Seluruh warga pondok Darussalam—pondok milik keluarga Nadhif, telah menyambut kedatangan Nadina dengan cukup meriah. Para santri dan santriwati bahkan putra-putri mereka menyambut kedatangan mobil Nadhif di pelataran pondok yang luas itu.
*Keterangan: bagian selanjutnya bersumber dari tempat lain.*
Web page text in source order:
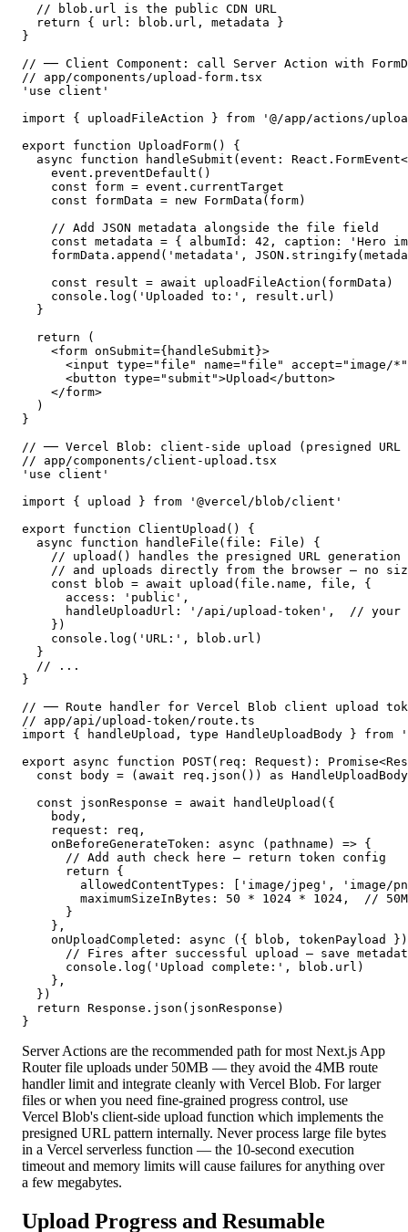
  // blob.url is the public CDN URL
  return { url: blob.url, metadata }
}
// ── Client Component: call Server Action with
// app/components/upload-form.tsx
'use client'
import { uploadFileAction } from '@/app/actions/
export function UploadForm() {
async function handleSubmit(event:
    event.preventDefault()
    const form = event.currentTarget
    const formData = new FormData(form)
    // Add JSON metadata alongside the file field
const metadata = { albumId: 42, caption: 'Hero
formData.append('metadata',
    const result = await uploadFileAction(formData)
    console.log('Uploaded to:', result.url)
  }
  return (
    <form onSubmit={handleSubmit}>
<input type="file" name="file" accept="image/
      <button type="submit">Upload</button>
    </form>
  )
}
// ── Vercel Blob: client-side upload (presigned
// app/components/client-upload.tsx
'use client'
import { upload } from '@vercel/blob/client'
export function ClientUpload() {
  async function handleFile(file: File) {
// upload() handles the presigned URL generation
// and uploads directly from the browser — no
    const blob = await upload(file.name, file, {
      access: 'public',
handleUploadUrl: '/api/upload-token',  //
    })
    console.log('URL:', blob.url)
  }
  // ...
}
// ── Route handler for Vercel Blob client upload token
// app/api/upload-token/route.ts
import { handleUpload, type HandleUploadBody } from
export async function POST(req: Request):
  const body = (await req.json()) as HandleUploadBody
  const jsonResponse = await handleUpload({
    body,
    request: req,
    onBeforeGenerateToken: async (pathname) => {
      // Add auth check here — return token config
      return {
allowedContentTypes: ['image/jpeg', 'image/
maximumSizeInBytes: 50 * 1024 * 1024,  //
      }
    },
onUploadCompleted: async ({ blob, tokenPayload
// Fires after successful upload — save
      console.log('Upload complete:', blob.url)
    },
  })
  return Response.json(jsonResponse)
}
Server Actions are the recommended path for most Next.js App
Router file uploads under 50MB — they avoid the 4MB route
handler limit and integrate cleanly with Vercel Blob. For larger
files or when you need fine-grained progress control, use
Vercel Blob's client-side upload function which implements the
presigned URL pattern internally. Never process large file bytes
in a Vercel serverless function — the 10-second execution
timeout and memory limits will cause failures for anything over
a few megabytes.
Upload Progress and Resumable
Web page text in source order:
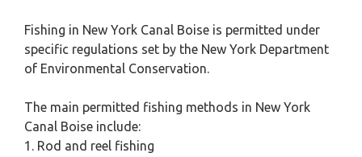
Fishing in New York Canal Boise is permitted under
specific regulations set by the New York Department
of Environmental Conservation.
The main permitted fishing methods in New York
Canal Boise include:
1. Rod and reel fishing
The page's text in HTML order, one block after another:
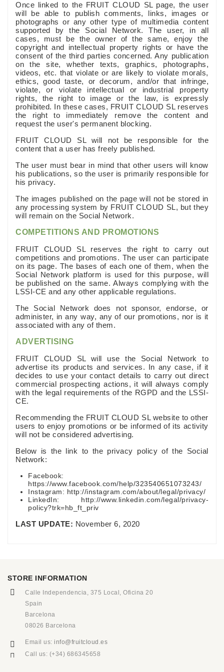
Once linked to the FRUIT CLOUD SL page, the user
will be able to publish comments, links, images or
photographs or any other type of multimedia content
supported by the Social Network. The user, in all
cases, must be the owner of the same, enjoy the
copyright and intellectual property rights or have the
consent of the third parties concerned. Any publication
on the site, whether texts, graphics, photographs,
videos, etc. that violate or are likely to violate morals,
ethics, good taste, or decorum, and/or that infringe,
violate, or violate intellectual or industrial property
rights, the right to image or the law, is expressly
prohibited. In these cases, FRUIT CLOUD SL reserves
the right to immediately remove the content and
request the user's permanent blocking.
FRUIT CLOUD SL will not be responsible for the
content that a user has freely published.
The user must bear in mind that other users will know
his publications, so the user is primarily responsible for
his privacy.
The images published on the page will not be stored in
any processing system by FRUIT CLOUD SL, but they
will remain on the Social Network.
COMPETITIONS AND PROMOTIONS
FRUIT CLOUD SL reserves the right to carry out
competitions and promotions. The user can participate
on its page. The bases of each one of them, when the
Social Network platform is used for this purpose, will
be published on the same. Always complying with the
LSSI-CE and any other applicable regulations.
The Social Network does not sponsor, endorse, or
administer, in any way, any of our promotions, nor is it
associated with any of them.
ADVERTISING
FRUIT CLOUD SL will use the Social Network to
advertise its products and services. In any case, if it
decides to use your contact details to carry out direct
commercial prospecting actions, it will always comply
with the legal requirements of the RGPD and the LSSI-
CE.
Recommending the FRUIT CLOUD SL website to other
users to enjoy promotions or be informed of its activity
will not be considered advertising.
Below is the link to the privacy policy of the Social
Network:
Facebook:
https://www.facebook.com/help/323540651073243/
Instagram: http://instagram.com/about/legal/privacy/
LinkedIn: http://www.linkedin.com/legal/privacy-
policy?trk=hb_ft_priv
LAST UPDATE: November 6, 2020
STORE INFORMATION
Calle Independencia, 375 Local, Oficina 20
Spain
Barcelona
08026 Barcelona
Email us: info@fruitcloud.es
Call us: (+34) 686345658

“Istrinya Ustadz Nadhif datang!!” teriak salah satu bocah lelaki yang langsung masuk ke bangunan tengah yang tampak lebih besar dan kokoh—dalem.
“Apa ini? Kau memberi tahukan kedatanganku pada seluruh antekmu?” sergah Nadina menatap Nadhif ketus.
Nadhif tampak mematikan mesin mobilnya, lalu melepas sabuk pengaman yang menahan tubuhnya saat berkendara tadi. Pemuda itu masih belum juga menyahut pertanyaan Nadina sementara sang penanya terus menatapnya penasaran.
“Nadhif! Aku bicara padamu!” sergah Nadina lagi.
“Mulai sekarang saya tidak akan menyahut jika kamu hanya memanggil saya dengan nama atau malah tanpa nama. Saya suamimu, Nadina. Saya tahu pernikahan ini sedikit karena paksaan. Tapi saya harap kamu bisa menghargai posisi saya sebagai suamimu. Mari keluar, mereka pasti telah menunggu.” Nadhif tampak hendak meraih gagang pintu mobil dan membukanya.
Namun Nadina dengan cepat mencekal lengan Nadhif dengan kain koko yang membatasi kedua kulit mereka.
“Mas Nadhif, sudah ‘kan? Sekarang bisa ‘kan Mas menjawab pertanyaanku?” ujar Nadina.
Nadhif sedikit menyunggingkan senyuman ke arah istrinya itu. Panggilan itu memang sedikit romantis namun terdengar menyakitkan karena diucap secara terpaksa dan penuh tekanan.
“Saya tidak memberi tahu semua orang, Nadina. Dan mereka juga bukan antek saya. Mereka santri dan santriwati yang sedang menimba ilmu di sini,” jawab Nadhif sedikit melirik ke arah luar jendela tertutup itu.
“Saya hanya memberi tahu umi bahwa saya dan kamu akan berangkat selepas ashar. Mungkin kabar itu menyebar dengan cepat.” Nadhif menambahkan.
“Hsshh!” desah Nadina lalu dengan cepat melepaskan sabuk pengamannya dan hendak segera keluar dari mobil tersebut.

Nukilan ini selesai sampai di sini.